WHAT YOU NEED TO DO: What lines of the data below hold the string "suited"? Copy each one out.

MATERIAL FOR THE TASK section start

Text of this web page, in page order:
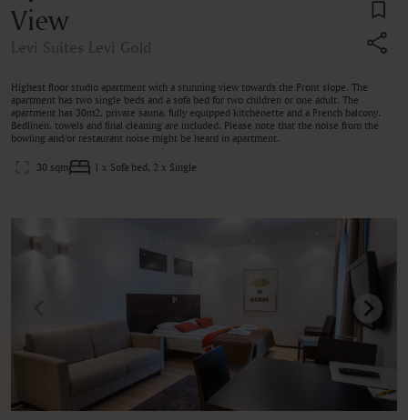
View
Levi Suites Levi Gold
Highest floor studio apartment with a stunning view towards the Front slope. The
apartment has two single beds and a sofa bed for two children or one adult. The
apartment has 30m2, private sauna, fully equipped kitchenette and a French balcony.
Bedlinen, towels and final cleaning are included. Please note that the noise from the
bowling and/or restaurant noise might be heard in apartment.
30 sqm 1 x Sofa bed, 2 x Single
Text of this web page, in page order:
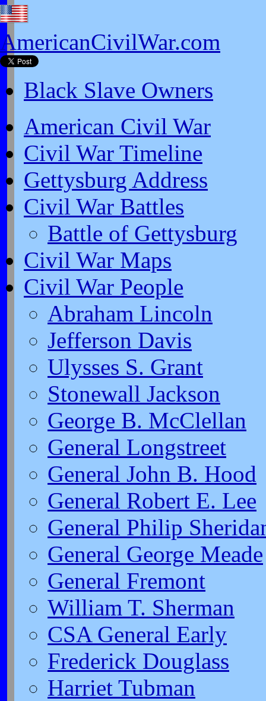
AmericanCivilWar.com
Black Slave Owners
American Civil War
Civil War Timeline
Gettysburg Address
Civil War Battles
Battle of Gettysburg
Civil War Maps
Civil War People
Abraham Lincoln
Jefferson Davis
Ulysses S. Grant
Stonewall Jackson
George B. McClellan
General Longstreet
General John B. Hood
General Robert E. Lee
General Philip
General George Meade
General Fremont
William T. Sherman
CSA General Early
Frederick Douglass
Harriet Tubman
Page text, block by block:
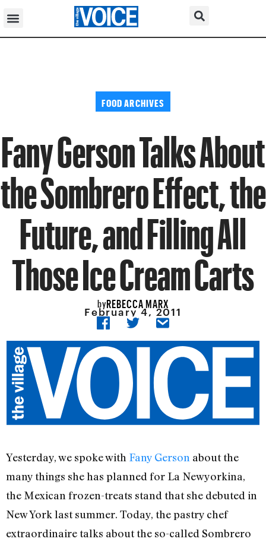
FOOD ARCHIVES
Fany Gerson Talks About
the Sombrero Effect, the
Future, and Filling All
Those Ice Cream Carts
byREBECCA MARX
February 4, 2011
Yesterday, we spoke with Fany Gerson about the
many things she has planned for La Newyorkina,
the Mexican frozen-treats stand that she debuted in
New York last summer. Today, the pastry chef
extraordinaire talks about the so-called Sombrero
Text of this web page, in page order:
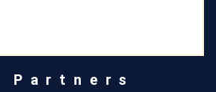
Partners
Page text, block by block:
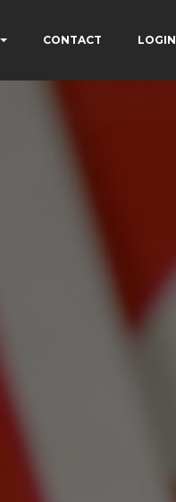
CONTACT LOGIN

MATERIAL FOR THE TASK section end
MATERIAL FOR THE TASK section start

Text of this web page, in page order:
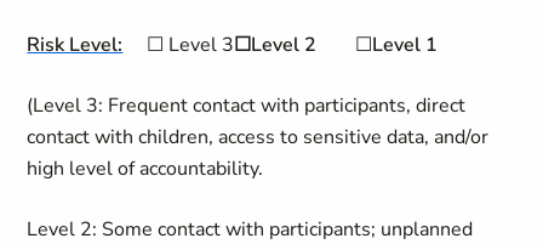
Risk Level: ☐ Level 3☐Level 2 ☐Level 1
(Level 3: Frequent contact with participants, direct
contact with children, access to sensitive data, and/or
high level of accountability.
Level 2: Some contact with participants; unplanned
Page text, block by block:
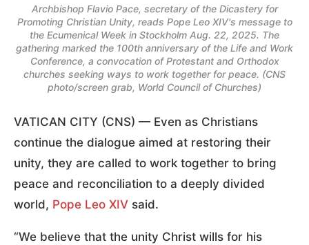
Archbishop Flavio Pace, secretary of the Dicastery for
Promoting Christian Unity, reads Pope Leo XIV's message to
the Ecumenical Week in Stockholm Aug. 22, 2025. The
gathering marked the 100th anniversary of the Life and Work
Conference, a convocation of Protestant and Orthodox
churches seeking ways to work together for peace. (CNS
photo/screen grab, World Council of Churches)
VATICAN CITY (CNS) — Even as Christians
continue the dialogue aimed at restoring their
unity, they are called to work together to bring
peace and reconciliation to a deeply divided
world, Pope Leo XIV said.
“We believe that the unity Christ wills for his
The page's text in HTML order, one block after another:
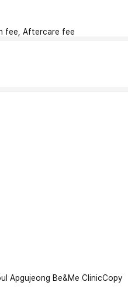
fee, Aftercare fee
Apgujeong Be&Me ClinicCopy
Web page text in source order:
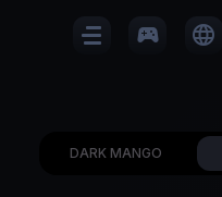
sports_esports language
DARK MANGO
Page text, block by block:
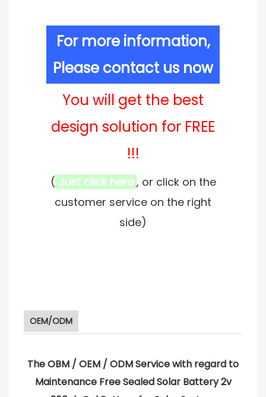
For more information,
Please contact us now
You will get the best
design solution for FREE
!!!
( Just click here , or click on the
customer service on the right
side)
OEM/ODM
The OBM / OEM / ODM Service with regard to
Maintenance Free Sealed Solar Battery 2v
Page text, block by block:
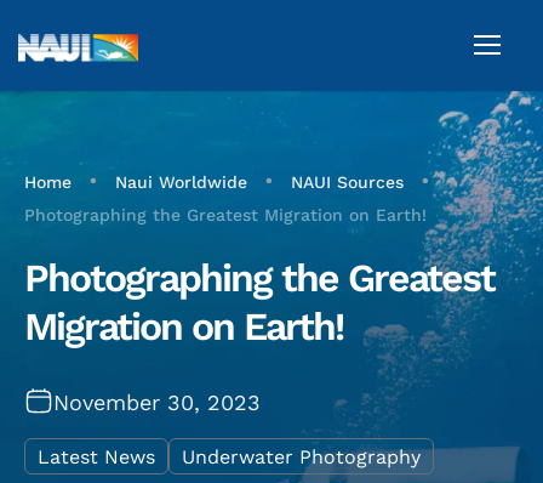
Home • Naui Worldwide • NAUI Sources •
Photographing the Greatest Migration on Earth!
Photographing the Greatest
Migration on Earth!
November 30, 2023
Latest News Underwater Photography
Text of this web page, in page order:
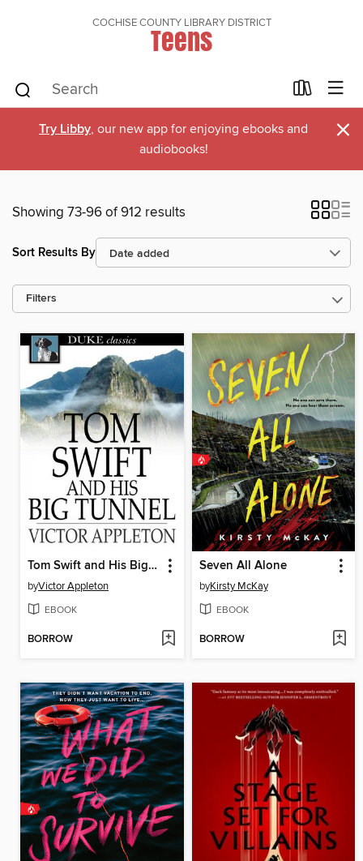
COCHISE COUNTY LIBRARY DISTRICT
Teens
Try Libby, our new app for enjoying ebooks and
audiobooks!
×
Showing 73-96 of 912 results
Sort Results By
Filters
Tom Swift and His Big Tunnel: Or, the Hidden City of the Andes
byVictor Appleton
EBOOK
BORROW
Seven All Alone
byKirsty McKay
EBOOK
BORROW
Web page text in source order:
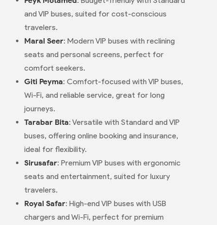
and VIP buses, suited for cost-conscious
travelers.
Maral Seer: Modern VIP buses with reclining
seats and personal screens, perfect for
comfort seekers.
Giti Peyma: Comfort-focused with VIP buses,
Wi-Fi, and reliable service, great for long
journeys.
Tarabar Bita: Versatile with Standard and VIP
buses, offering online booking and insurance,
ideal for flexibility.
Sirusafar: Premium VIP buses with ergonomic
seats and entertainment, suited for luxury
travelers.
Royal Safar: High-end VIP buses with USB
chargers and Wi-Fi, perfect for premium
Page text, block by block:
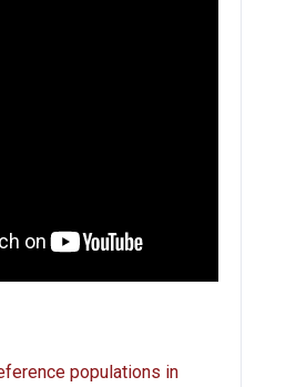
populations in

MATERIAL FOR THE TASK section end

ANSWER AREA:
and VIP buses, suited for cost-conscious
seats and entertainment, suited for luxury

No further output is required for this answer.